Transcribe the stretch of entries below from the line with "把矢量绕原点旋转 (93, 40)" through the line with "已知直角坐标系中一点 (69, 71)", exactly and with both ends included; leave out all other lines.

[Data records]
┌──

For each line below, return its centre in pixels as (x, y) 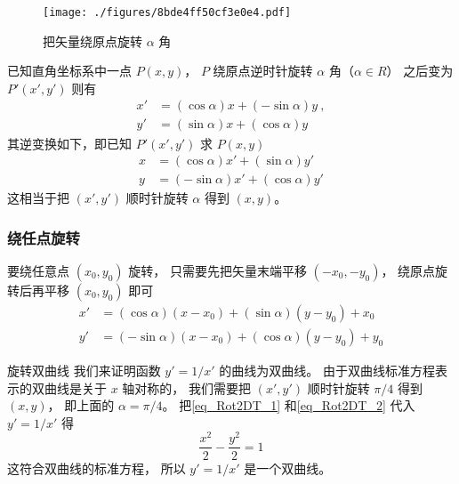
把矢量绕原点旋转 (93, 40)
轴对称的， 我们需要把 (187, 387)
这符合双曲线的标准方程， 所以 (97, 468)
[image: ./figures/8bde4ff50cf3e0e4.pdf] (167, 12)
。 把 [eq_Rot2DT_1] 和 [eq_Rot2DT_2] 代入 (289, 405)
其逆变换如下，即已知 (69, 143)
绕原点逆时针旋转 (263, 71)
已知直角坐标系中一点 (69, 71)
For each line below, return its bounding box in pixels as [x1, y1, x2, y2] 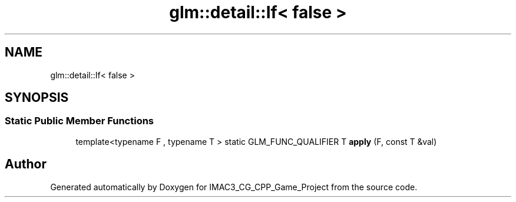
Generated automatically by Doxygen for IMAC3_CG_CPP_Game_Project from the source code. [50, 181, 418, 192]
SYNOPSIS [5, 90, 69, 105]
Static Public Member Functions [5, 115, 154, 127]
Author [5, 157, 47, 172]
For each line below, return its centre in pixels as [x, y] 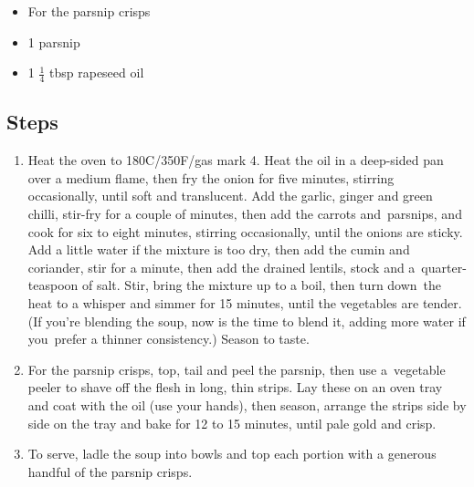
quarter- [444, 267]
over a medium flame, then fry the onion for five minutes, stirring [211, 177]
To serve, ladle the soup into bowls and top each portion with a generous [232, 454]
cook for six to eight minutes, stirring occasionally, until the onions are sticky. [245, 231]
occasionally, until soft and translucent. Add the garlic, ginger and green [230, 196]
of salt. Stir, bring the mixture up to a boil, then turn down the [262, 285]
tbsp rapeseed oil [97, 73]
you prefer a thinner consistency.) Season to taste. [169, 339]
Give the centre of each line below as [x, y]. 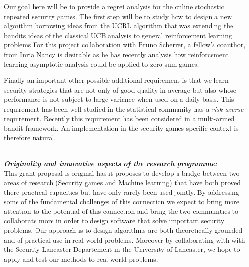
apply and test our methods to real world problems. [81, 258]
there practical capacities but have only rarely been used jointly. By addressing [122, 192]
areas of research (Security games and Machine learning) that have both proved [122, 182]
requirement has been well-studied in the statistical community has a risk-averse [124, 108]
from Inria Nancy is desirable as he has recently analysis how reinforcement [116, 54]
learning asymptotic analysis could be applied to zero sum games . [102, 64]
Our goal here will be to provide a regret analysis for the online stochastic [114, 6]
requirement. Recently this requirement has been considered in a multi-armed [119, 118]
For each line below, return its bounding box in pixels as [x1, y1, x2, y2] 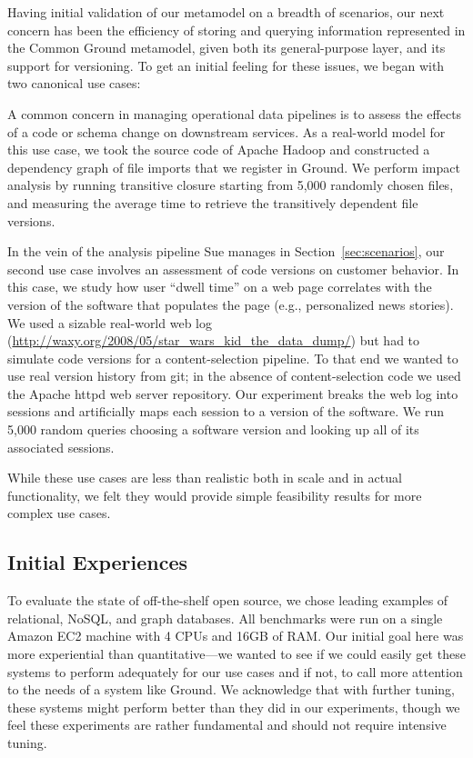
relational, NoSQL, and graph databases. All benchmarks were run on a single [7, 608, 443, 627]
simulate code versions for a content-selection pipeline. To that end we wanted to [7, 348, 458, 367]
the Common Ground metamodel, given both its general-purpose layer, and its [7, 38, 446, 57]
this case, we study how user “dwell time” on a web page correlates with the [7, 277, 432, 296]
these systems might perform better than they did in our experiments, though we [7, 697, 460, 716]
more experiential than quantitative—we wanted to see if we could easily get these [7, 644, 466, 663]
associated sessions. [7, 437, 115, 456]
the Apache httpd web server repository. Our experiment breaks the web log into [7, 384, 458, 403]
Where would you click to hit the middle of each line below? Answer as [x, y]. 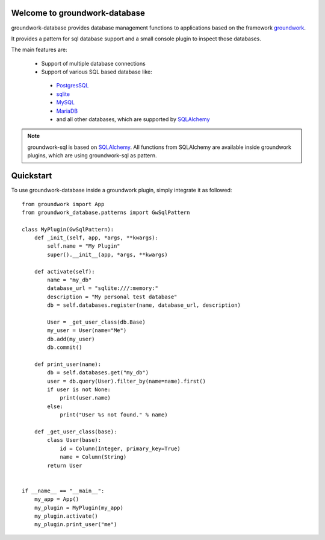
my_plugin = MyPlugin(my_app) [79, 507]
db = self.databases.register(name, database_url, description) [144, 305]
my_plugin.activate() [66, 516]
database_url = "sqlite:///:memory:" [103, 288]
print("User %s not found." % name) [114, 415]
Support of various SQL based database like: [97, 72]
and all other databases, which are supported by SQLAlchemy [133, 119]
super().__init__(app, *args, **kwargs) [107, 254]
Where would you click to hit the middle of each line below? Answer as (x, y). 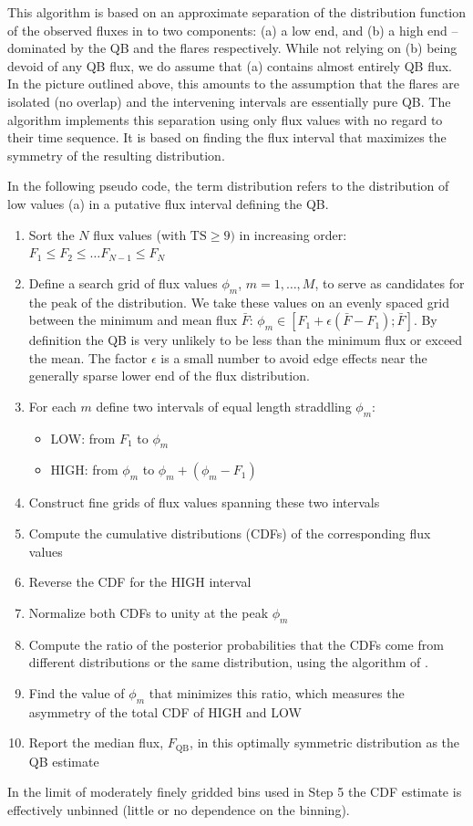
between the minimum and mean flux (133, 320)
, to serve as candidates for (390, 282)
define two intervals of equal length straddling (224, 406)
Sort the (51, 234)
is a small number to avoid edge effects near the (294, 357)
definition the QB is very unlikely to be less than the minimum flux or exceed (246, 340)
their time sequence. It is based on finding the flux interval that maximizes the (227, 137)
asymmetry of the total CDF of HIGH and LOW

└──

__ANSWER TO THIS TASK__.
把矢量绕原点旋转 (93, 40)
轴对称的， 我们需要把 (187, 387)
这符合双曲线的标准方程， 所以 (97, 468)
[image: ./figures/8bde4ff50cf3e0e4.pdf] (167, 12)
。 把 [eq_Rot2DT_1] 和 [eq_Rot2DT_2] 代入 (289, 405)
其逆变换如下，即已知 (69, 143)
绕原点逆时针旋转 (263, 71)
已知直角坐标系中一点 (69, 71)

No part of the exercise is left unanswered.